– Мистер Харрис, мне говорили, что священник, Байрон Свифт, вас иногда навещал. Это так?
– А, преподобный. Прекрасный парень, прекраснейший. Симпатичный малый, чем-то напоминал тебя, разве что помоложе. Да, раньше частенько здесь появлялся. Я так расстроился, когда услышал, что он сделал. Вот уж не думал – не гадал, что Байрон так начудит. Казалось бы, джентльмен до мозга костей. Кто тебе стукнул, что он сюда наезжал? Я-то думал, это наш с ним секрет.
– Так ли уж важно, кто?
– Нет, пожалуй, нет. Ты ведь не коп?
– Нет, журналист. Пишу очерк о Риверсенде.

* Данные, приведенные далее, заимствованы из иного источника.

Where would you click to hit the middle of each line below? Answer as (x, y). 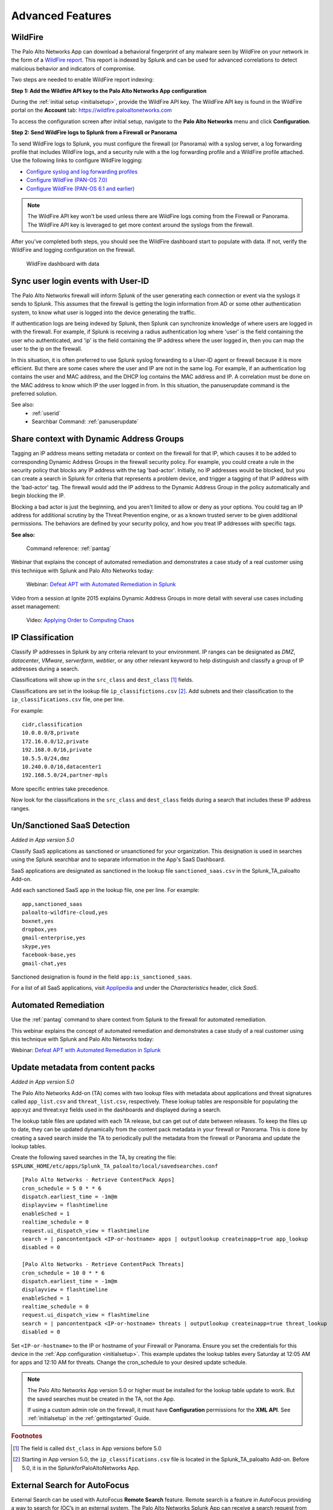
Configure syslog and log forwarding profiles (82, 172)
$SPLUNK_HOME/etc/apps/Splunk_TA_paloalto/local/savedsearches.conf (115, 1166)
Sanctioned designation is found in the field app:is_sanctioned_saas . (102, 977)
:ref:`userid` (46, 413)
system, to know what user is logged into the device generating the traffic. (103, 312)
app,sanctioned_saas (52, 904)
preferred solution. (34, 394)
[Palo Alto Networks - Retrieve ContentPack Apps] (98, 1180)
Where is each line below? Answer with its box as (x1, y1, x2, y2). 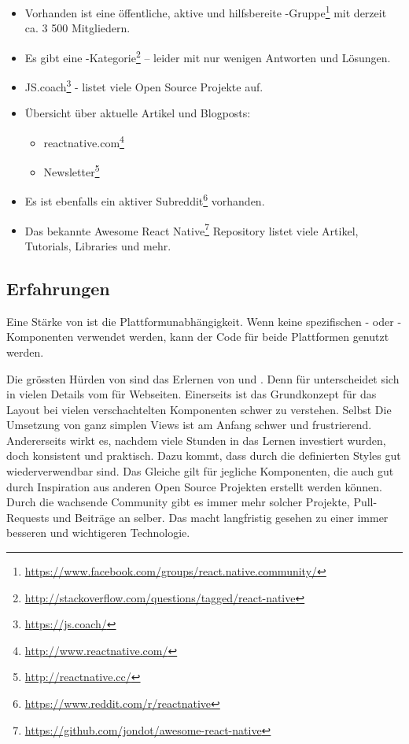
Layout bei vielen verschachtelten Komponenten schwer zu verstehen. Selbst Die (6, 401, 392, 417)
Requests (6, 509, 50, 525)
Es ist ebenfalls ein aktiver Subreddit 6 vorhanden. (24, 191, 265, 209)
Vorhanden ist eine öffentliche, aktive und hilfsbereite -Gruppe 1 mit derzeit (24, 2, 387, 20)
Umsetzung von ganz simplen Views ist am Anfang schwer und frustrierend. (6, 416, 372, 433)
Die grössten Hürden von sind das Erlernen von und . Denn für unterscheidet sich (6, 370, 400, 387)
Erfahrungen (6, 276, 110, 300)
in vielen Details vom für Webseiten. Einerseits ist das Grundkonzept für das (6, 386, 377, 402)
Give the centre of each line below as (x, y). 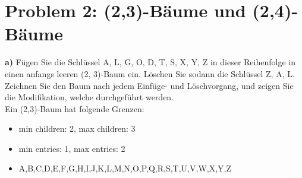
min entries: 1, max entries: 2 (72, 148)
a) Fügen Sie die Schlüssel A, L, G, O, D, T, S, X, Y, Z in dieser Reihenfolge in (150, 62)
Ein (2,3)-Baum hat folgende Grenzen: (75, 108)
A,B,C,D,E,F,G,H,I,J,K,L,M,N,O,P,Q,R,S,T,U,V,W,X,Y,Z (125, 168)
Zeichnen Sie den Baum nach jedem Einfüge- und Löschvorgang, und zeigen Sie (149, 85)
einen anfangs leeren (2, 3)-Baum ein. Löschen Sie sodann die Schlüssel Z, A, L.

– Черт. Правда, что ли? Ладно, есть у меня парочка историй, да таких, что у тебя волосы дыбом встанут.
– Давайте их сюда.
– Э, нет. Знаю я вашу братию. Взять, например, тебя: приперся, накачиваешь меня вином, думаешь, сейчас всю подноготную тебе выложу. А потом, не успею я прочухаться, как сюда папарацци понаедут.
Дедуля улыбается до ушей, пеньки зубов выстраиваются в ряд, как гусеницы трактора. Словно для того, чтобы подчеркнуть абсурдность своих слов, он дергает себя за яйца. Мартин тоже ухмыляется и, забывшись, отхлебывает бурды из банки. И снова заходится кашлем: со второй попытки вкус ничуть не лучше. Дедуля довольно хохочет.
– Так говорите, наезжал?
– Ну да.
– Зачем?
– Без понятия. Должно быть, ради моего остроумия и прозорливости… а может, душу мою хотел спасти.

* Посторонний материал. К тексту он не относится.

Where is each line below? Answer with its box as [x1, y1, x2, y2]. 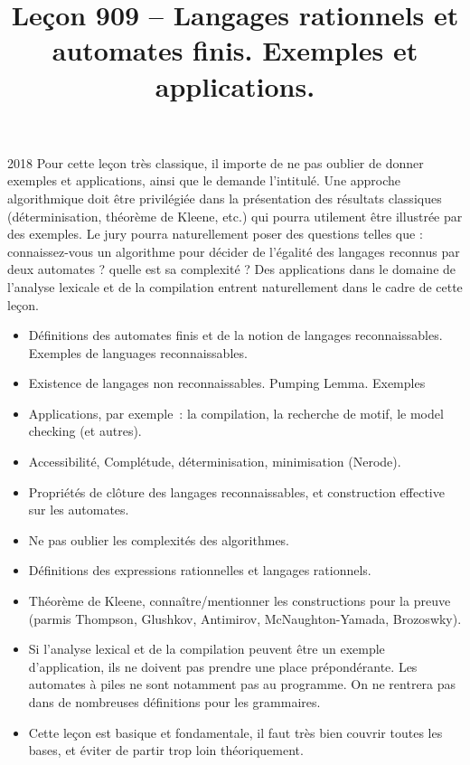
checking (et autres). [28, 421, 142, 440]
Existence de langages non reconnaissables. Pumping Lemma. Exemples [28, 373, 426, 392]
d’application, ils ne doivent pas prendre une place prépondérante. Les [28, 656, 418, 675]
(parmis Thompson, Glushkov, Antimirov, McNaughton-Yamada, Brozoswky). [28, 609, 462, 628]
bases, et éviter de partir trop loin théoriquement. [28, 741, 304, 760]
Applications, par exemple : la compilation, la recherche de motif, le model [28, 403, 444, 422]
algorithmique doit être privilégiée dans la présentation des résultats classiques [7, 188, 442, 207]
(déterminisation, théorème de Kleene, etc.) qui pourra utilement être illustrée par [7, 206, 463, 225]
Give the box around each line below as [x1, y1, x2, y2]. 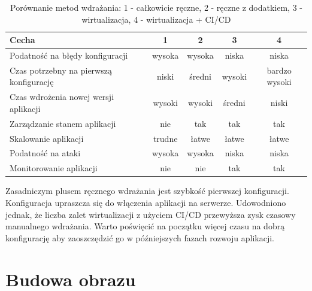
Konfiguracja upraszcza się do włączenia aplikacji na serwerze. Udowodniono [5, 196, 286, 208]
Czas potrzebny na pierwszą [10, 63, 112, 76]
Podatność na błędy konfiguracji [10, 49, 128, 62]
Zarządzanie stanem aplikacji [10, 117, 116, 129]
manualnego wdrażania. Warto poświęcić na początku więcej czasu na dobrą [5, 220, 285, 232]
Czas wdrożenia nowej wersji [10, 90, 114, 103]
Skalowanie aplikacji [10, 132, 84, 144]
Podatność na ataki [10, 147, 81, 159]
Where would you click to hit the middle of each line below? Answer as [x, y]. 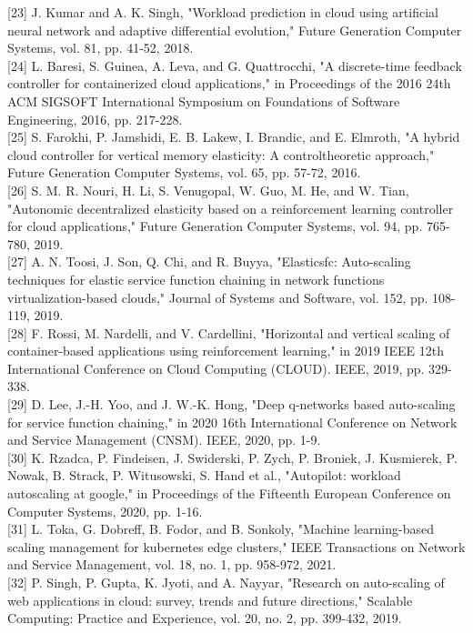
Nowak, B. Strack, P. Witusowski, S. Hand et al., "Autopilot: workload [204, 475]
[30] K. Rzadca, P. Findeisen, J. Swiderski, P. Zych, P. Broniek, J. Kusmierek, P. [232, 457]
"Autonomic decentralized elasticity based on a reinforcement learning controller [231, 208]
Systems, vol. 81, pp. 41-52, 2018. [101, 48]
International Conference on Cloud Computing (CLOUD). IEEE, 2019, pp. [216, 368]
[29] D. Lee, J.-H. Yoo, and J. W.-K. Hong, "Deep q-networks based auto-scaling [231, 404]
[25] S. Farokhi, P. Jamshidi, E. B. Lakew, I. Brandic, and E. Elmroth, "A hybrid [234, 137]
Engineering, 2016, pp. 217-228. [95, 119]
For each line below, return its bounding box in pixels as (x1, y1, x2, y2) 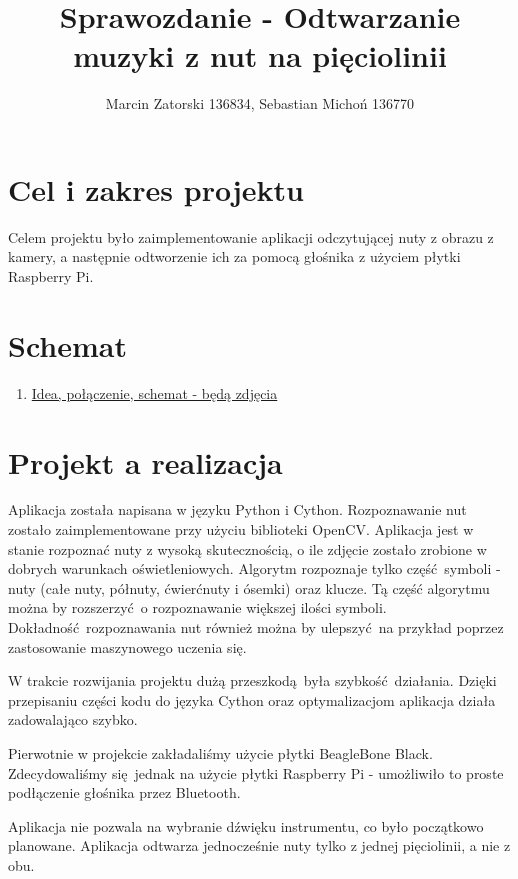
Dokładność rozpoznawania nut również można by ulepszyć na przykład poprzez (8, 617, 504, 638)
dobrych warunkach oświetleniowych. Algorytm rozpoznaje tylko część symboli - (8, 558, 501, 579)
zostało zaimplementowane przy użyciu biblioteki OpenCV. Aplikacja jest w (8, 519, 474, 540)
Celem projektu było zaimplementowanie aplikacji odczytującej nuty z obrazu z (8, 226, 494, 247)
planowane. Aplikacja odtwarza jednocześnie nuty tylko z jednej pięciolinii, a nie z (8, 835, 511, 856)
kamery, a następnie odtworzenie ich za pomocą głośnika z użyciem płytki (8, 246, 461, 267)
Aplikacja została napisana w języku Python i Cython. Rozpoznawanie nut (8, 499, 467, 520)
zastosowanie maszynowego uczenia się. (8, 636, 247, 657)

– Харрис, я серьезно. Что ему тут понадобилось?
– Ну, иногда мы просто языки чесали. Пили самогон, курили травку. Но в основном ради стрельбы.
– Стрельбы? Вот как?
– Угу. Он любил пострелять.
– А заодно выпить и покурить травки? Хорош священник!

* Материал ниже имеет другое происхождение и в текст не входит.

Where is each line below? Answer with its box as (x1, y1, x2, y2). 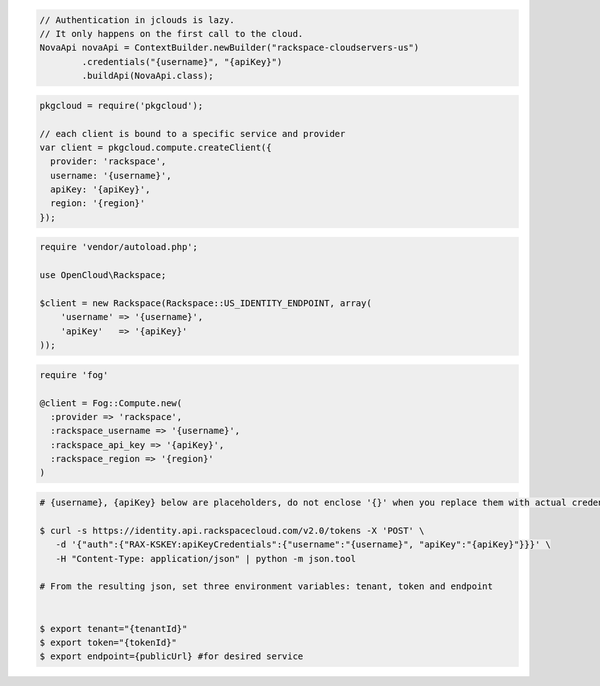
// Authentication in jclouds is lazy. (39, 14, 235, 25)
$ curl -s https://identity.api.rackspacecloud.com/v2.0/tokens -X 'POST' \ (39, 525, 425, 536)
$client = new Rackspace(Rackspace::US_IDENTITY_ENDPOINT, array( (39, 298, 372, 309)
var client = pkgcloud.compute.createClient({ (39, 141, 272, 153)
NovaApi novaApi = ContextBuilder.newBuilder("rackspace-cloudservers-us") (39, 42, 420, 54)
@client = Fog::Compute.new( (39, 397, 183, 409)
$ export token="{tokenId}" (39, 636, 177, 648)
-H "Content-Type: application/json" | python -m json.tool (55, 553, 357, 564)
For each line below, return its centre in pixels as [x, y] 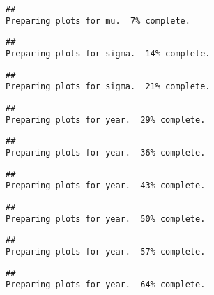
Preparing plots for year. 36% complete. [106, 152]
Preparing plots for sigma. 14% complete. [108, 53]
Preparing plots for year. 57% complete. [106, 251]
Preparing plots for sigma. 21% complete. [108, 87]
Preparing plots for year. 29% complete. [106, 120]
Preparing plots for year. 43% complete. [106, 186]
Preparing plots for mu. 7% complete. [98, 21]
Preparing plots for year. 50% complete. [106, 219]
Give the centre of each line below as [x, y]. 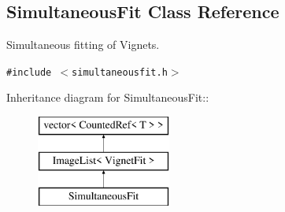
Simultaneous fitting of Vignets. [83, 45]
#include [29, 72]
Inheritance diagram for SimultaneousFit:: [108, 97]
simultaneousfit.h [120, 72]
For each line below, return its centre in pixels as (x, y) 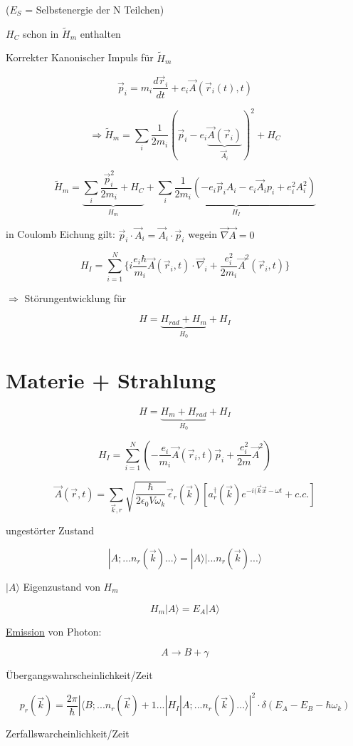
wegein (203, 234)
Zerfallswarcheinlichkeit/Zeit (68, 734)
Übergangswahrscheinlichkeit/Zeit (79, 675)
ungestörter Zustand (50, 530)
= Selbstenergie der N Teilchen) (95, 9)
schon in (41, 33)
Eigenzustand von (62, 587)
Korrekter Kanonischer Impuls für (80, 57)
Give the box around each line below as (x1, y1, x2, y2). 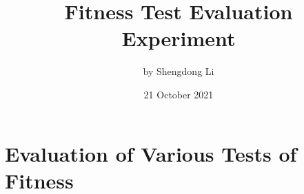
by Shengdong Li (143, 64, 214, 78)
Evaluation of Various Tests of (5, 139, 297, 167)
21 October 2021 (143, 87, 214, 101)
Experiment (121, 24, 236, 52)
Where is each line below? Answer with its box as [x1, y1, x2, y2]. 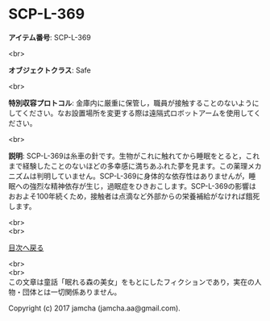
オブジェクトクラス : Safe [8, 65, 91, 75]
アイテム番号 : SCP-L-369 [8, 32, 91, 42]
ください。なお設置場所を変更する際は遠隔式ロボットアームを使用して [22, 108, 255, 118]
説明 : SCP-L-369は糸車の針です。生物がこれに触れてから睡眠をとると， [8, 151, 246, 160]
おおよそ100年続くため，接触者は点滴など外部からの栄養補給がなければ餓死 [8, 191, 260, 201]
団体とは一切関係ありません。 [22, 287, 122, 297]
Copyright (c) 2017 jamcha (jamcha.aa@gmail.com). [8, 303, 181, 313]
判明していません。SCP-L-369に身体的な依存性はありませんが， [35, 171, 249, 181]
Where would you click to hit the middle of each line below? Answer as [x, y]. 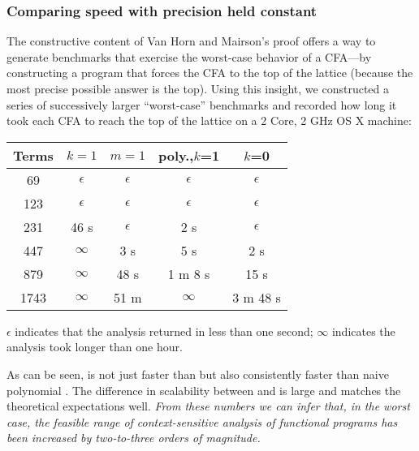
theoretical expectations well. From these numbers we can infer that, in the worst [208, 406]
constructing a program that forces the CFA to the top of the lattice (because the [210, 73]
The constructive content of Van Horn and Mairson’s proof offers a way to [191, 41]
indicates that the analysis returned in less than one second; [164, 331]
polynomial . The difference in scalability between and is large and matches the [204, 390]
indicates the [363, 331]
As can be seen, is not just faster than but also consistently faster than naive [198, 374]
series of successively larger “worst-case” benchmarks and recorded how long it [202, 104]
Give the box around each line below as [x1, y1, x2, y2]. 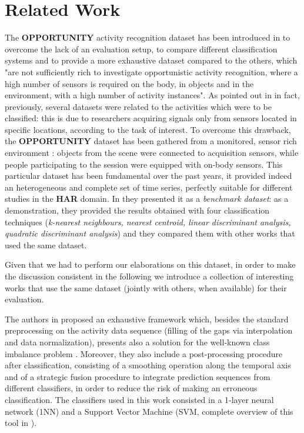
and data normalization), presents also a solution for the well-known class [5, 335, 270, 348]
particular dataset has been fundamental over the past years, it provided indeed [5, 169, 292, 182]
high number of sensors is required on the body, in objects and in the [5, 77, 254, 89]
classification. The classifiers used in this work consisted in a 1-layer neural [5, 393, 274, 405]
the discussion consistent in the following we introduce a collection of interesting [5, 270, 294, 282]
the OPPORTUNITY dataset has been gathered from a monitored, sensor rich [5, 135, 297, 147]
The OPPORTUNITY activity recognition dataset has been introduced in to [5, 31, 290, 44]
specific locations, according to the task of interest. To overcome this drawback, [5, 123, 291, 135]

– Это ты верно заметил. К тому же, как зальет в себя немного, сквернословил что твой пьяный матрос. И все равно отличный был парень. А еще никогда не пил и не курил во время стрельбы, только после.
– Занятно. Вы тоже с ним стреляли? И про какую стрельбу речь? По мишеням?